• What to work on: Produce one exact copy of the records, no pictures.

• Data extract:
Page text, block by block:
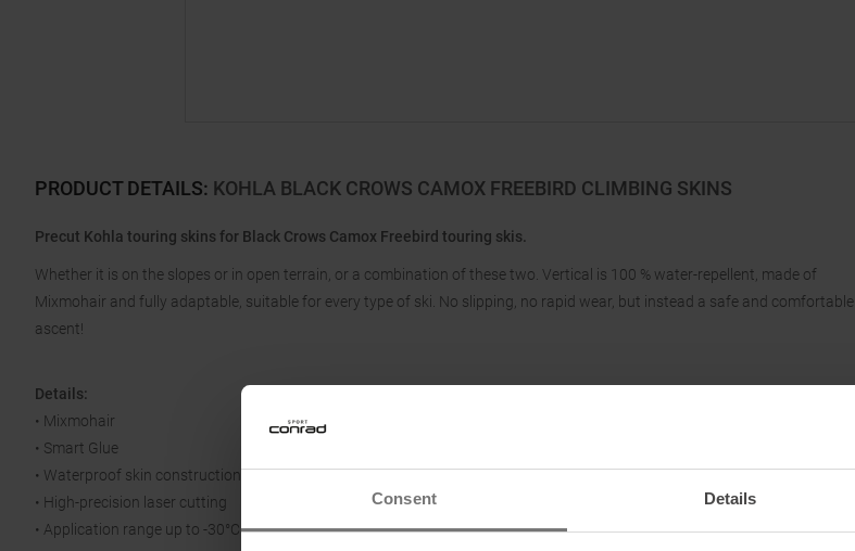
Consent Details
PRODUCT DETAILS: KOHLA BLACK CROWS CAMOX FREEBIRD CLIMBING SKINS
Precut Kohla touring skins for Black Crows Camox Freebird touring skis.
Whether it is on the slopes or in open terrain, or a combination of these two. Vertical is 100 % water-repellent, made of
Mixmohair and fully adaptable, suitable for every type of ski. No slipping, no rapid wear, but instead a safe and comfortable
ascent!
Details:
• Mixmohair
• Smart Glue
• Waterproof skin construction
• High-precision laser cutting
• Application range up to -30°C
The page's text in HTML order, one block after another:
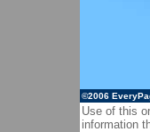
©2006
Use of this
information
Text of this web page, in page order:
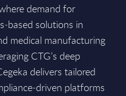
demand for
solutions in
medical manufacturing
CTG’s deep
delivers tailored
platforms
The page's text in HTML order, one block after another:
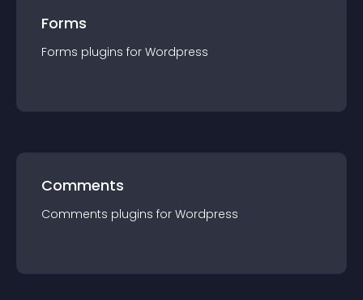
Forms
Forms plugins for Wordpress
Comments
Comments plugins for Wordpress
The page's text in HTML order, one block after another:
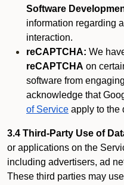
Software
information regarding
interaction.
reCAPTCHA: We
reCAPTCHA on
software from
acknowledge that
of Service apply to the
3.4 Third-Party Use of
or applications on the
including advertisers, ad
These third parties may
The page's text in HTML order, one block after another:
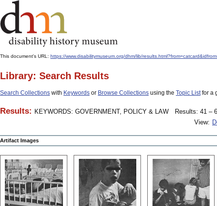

• Result of this exercise:
Page text, block by block:
Consent Details
PRODUCT DETAILS: KOHLA BLACK CROWS CAMOX FREEBIRD CLIMBING SKINS
Precut Kohla touring skins for Black Crows Camox Freebird touring skis.
Whether it is on the slopes or in open terrain, or a combination of these two. Vertical is 100 % water-repellent, made of
Mixmohair and fully adaptable, suitable for every type of ski. No slipping, no rapid wear, but instead a safe and comfortable
ascent!
Details:
• Mixmohair
• Smart Glue
• Waterproof skin construction
• High-precision laser cutting
• Application range up to -30°C
The page's text in HTML order, one block after another:
©2006
Use of this
information
Text of this web page, in page order:
demand for
solutions in
medical manufacturing
CTG’s deep
delivers tailored
platforms
The page's text in HTML order, one block after another:
Forms
Forms plugins for Wordpress
Comments
Comments plugins for Wordpress
The page's text in HTML order, one block after another:
Software
information regarding
interaction.
reCAPTCHA: We
reCAPTCHA on
software from
acknowledge that
of Service apply to the
3.4 Third-Party Use of
or applications on the
including advertisers, ad
These third parties may
The page's text in HTML order, one block after another:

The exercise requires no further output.